= Beginning of Section =

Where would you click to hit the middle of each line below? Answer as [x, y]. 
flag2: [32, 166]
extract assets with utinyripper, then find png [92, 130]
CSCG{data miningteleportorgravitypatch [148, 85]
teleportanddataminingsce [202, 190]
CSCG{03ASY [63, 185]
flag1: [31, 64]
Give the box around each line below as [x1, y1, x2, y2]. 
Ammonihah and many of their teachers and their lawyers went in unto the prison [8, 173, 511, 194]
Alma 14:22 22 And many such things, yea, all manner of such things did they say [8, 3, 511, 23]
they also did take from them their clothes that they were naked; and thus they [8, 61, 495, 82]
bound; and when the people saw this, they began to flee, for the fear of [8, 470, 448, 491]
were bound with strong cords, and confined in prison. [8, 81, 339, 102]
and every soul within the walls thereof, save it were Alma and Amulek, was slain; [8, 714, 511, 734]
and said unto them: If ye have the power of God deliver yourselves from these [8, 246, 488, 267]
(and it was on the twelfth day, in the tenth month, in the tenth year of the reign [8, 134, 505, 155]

= End of Section =
= Beginning of Section =

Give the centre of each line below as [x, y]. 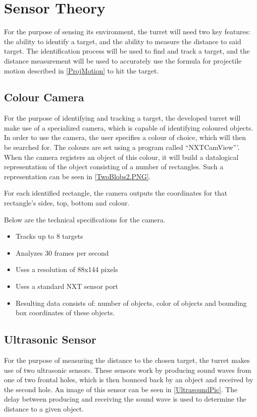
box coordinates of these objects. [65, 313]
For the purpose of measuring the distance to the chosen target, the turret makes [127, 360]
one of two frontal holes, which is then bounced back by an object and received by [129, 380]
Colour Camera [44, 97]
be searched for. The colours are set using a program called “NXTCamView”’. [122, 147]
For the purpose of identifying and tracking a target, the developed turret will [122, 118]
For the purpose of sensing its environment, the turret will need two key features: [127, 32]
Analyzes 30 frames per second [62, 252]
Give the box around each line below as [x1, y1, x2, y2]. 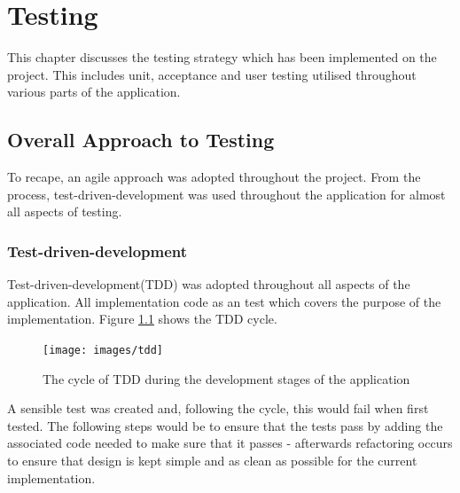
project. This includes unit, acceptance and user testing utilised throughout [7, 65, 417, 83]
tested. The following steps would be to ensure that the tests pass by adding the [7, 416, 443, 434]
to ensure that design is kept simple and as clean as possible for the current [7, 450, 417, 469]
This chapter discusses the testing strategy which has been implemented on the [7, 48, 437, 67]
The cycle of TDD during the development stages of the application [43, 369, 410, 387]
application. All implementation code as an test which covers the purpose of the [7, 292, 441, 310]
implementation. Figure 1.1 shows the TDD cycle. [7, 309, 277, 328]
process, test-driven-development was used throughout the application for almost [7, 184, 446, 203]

= End of Section =
= Beginning of Section =

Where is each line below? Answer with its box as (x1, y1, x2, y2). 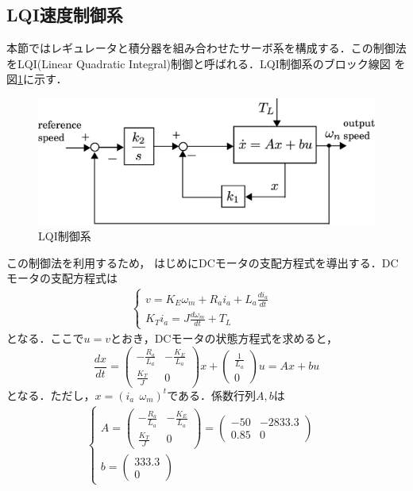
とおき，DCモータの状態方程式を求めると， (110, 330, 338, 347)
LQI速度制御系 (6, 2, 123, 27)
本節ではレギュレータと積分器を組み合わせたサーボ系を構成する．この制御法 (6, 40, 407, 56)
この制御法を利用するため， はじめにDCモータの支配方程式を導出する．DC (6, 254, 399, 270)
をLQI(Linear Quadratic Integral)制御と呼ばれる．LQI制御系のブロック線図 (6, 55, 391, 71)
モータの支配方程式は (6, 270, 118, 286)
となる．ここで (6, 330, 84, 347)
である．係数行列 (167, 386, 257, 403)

= End of Section =

(WORK TO BE COMPLETED) Where a line of the data holds "CSCG", show that line.

(COMPLETED TASK)
CSCG{data miningteleportorgravitypatch [148, 85]
CSCG{03ASY [63, 185]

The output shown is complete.